**Information:**
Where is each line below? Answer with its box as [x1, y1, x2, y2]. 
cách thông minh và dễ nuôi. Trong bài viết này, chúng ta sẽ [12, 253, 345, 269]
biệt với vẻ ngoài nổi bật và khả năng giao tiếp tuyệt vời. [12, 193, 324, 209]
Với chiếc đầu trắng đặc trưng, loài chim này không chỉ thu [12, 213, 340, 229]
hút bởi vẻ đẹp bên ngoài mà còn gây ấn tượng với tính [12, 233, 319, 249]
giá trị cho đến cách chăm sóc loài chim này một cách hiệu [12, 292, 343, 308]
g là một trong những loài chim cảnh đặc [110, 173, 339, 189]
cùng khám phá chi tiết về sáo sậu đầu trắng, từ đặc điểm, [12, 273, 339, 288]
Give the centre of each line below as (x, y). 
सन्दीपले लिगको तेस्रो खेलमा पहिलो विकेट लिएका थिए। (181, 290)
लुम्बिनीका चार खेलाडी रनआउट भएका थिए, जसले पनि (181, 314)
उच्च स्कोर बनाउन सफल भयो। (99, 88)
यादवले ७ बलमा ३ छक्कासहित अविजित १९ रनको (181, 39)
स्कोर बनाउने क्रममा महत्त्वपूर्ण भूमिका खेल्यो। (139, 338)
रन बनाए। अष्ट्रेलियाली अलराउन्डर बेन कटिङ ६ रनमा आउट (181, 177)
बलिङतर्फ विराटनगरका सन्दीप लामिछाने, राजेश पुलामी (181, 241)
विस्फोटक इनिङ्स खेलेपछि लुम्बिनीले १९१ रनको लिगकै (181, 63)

...

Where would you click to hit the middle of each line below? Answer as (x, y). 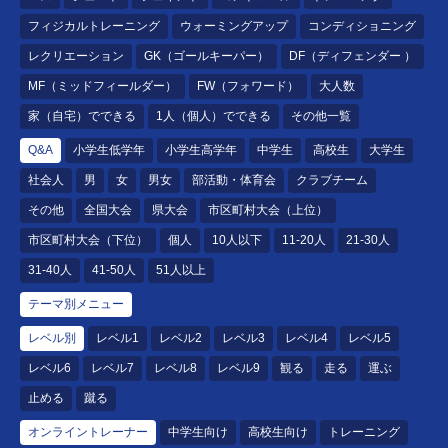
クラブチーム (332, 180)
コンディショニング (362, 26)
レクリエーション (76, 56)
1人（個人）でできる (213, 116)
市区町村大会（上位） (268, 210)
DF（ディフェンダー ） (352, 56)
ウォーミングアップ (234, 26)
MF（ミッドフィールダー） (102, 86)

**Problem statement:**
Write down how many lines in the data contain "cách". Add nothing else.

**Result of this exercise:**
2